→ **ASSIGNMENT**
In this exercise, the entries below include pictures. Repeat exactly the lines from the line with "Where would you" to the line with "fateful email from", including both, but without the pictures.

★ ★ ★ ★ ★ ★ ★

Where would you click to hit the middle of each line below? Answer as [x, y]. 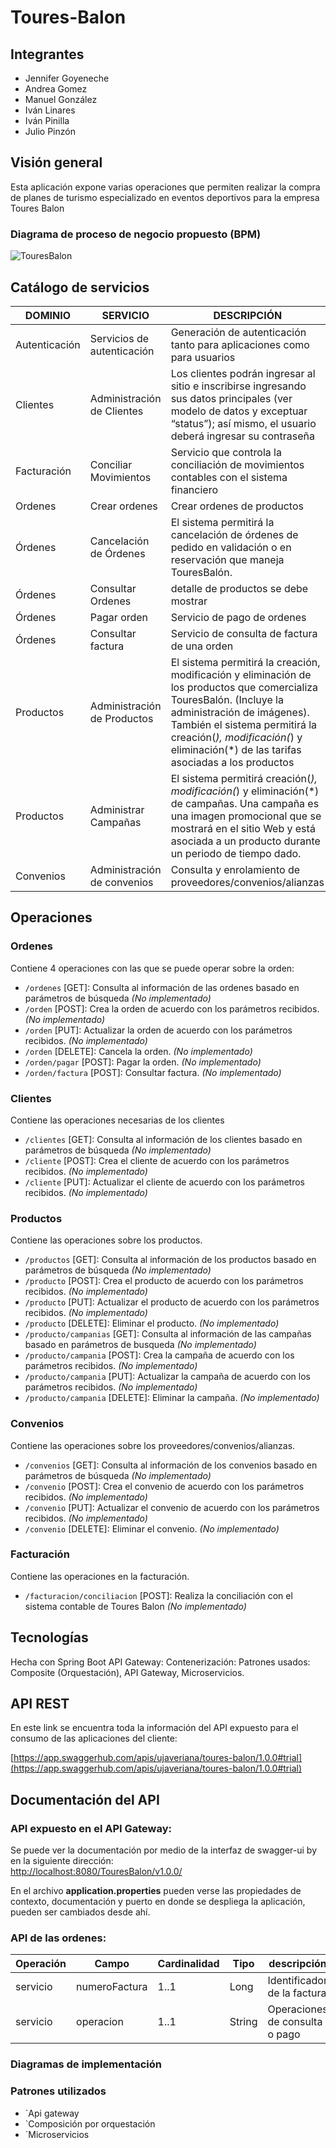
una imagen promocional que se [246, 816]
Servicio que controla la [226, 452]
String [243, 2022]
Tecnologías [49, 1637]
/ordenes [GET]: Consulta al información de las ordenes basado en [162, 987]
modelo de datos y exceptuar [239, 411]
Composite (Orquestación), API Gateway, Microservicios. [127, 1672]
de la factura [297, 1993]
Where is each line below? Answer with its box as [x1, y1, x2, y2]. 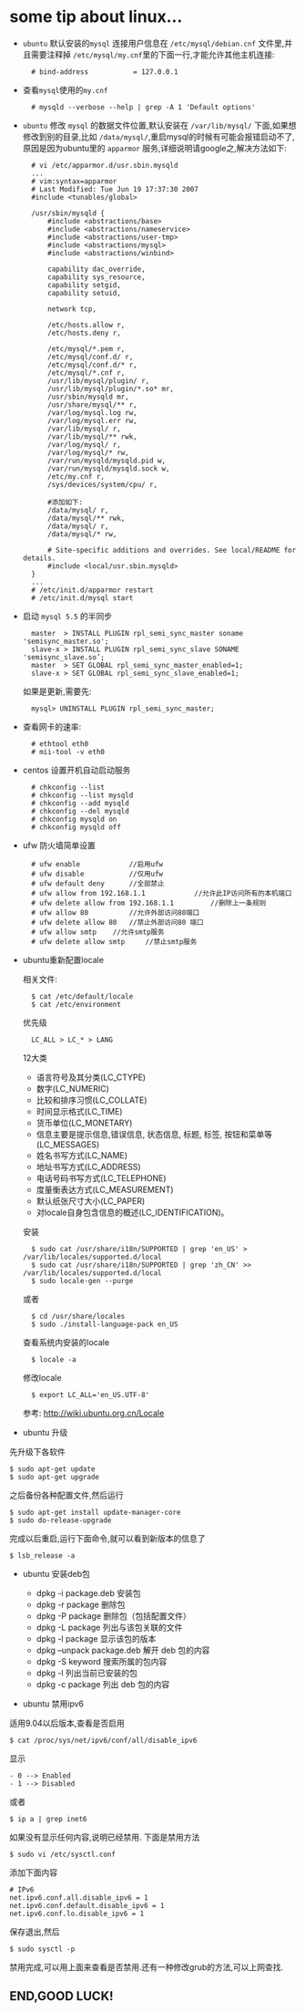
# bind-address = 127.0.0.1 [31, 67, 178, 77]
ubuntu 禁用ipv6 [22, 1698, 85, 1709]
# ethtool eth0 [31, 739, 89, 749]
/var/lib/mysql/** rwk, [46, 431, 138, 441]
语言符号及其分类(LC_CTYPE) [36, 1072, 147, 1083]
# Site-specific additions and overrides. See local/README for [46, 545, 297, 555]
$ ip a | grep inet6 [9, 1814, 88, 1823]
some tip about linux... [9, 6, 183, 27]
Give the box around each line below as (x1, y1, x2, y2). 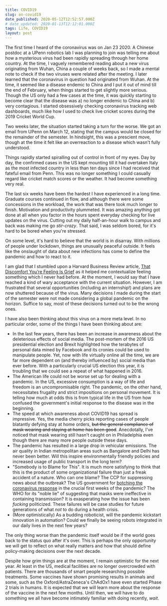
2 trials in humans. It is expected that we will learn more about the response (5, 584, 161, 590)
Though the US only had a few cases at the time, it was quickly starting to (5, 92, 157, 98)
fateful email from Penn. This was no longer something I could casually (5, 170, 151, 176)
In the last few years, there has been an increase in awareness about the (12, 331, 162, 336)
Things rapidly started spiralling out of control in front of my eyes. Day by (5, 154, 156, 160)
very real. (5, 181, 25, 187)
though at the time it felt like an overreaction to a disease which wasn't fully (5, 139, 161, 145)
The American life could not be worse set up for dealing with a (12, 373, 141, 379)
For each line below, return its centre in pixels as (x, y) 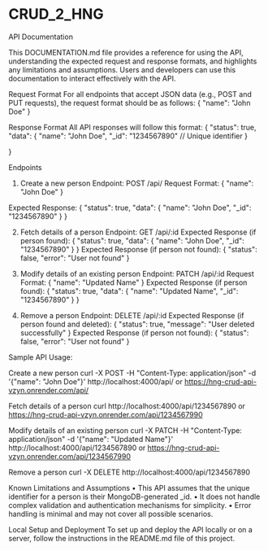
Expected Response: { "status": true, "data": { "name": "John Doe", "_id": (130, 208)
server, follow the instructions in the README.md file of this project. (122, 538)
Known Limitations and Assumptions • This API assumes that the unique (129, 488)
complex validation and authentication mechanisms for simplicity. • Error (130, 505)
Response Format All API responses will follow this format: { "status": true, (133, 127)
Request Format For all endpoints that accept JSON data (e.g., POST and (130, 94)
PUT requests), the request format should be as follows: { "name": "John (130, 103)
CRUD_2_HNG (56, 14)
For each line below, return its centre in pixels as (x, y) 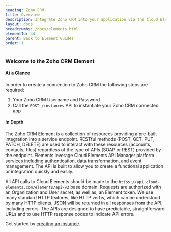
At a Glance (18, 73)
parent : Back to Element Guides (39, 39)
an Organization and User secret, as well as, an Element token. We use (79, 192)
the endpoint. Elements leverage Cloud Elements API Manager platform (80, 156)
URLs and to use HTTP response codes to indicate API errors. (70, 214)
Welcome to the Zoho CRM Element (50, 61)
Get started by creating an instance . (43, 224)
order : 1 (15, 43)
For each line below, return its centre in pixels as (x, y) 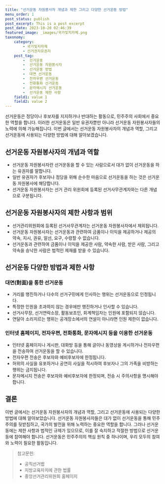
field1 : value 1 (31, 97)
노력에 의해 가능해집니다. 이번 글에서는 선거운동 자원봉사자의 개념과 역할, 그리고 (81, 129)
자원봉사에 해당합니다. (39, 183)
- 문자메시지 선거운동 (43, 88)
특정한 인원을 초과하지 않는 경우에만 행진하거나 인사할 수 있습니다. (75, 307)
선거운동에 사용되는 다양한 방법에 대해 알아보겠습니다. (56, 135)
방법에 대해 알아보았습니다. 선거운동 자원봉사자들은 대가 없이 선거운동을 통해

★ ★ ★ ★ ★ ★ ★

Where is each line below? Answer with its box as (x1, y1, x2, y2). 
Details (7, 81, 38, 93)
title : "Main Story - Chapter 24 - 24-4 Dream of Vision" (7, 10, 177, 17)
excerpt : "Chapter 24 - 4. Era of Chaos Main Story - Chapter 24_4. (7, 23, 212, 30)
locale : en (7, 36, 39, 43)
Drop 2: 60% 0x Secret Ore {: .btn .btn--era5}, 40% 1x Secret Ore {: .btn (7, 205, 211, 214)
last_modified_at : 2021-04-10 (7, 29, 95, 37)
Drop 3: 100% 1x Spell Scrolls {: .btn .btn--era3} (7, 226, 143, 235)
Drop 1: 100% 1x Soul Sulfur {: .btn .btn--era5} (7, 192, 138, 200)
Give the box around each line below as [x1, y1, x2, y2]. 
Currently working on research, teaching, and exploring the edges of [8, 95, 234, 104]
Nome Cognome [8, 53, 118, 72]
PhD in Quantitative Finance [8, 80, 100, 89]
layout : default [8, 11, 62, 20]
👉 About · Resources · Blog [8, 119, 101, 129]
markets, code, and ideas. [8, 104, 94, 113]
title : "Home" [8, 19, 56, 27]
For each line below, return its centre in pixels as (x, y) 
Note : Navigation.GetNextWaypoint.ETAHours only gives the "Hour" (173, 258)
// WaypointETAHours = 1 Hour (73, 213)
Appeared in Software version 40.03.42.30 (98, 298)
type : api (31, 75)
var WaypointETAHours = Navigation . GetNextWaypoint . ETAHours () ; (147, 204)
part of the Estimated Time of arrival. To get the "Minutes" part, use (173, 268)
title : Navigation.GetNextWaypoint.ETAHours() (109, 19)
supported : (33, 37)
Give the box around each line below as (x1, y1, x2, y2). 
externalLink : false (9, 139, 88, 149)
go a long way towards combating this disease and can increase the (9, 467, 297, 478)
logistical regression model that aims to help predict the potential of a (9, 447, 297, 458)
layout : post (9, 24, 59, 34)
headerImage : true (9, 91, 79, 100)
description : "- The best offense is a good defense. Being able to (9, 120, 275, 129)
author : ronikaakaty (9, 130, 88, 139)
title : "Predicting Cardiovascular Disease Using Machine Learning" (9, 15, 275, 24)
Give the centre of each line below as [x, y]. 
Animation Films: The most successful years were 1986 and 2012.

★ ★ ★ ★ ★ ★ ★

→ **EXERCISE ANSWER**
Where would you click to hit the middle of each line below? Answer as [x, y]. 
una imagen promocional que se [246, 816]
Servicio que controla la [226, 452]
String [243, 2022]
Tecnologías [49, 1637]
/ordenes [GET]: Consulta al información de las ordenes basado en [162, 987]
modelo de datos y exceptuar [239, 411]
Composite (Orquestación), API Gateway, Microservicios. [127, 1672]
de la factura [297, 1993]
Where is each line below? Answer with its box as [x1, y1, x2, y2]. 
# bind-address = 127.0.0.1 [31, 67, 178, 77]
ubuntu 禁用ipv6 [22, 1698, 85, 1709]
# ethtool eth0 [31, 739, 89, 749]
/var/lib/mysql/** rwk, [46, 431, 138, 441]
语言符号及其分类(LC_CTYPE) [36, 1072, 147, 1083]
# Site-specific additions and overrides. See local/README for [46, 545, 297, 555]
$ ip a | grep inet6 [9, 1814, 88, 1823]
some tip about linux... [9, 6, 183, 27]
Give the box around each line below as (x1, y1, x2, y2). 
2 trials in humans. It is expected that we will learn more about the response (5, 584, 161, 590)
Though the US only had a few cases at the time, it was quickly starting to (5, 92, 157, 98)
fateful email from Penn. This was no longer something I could casually (5, 170, 151, 176)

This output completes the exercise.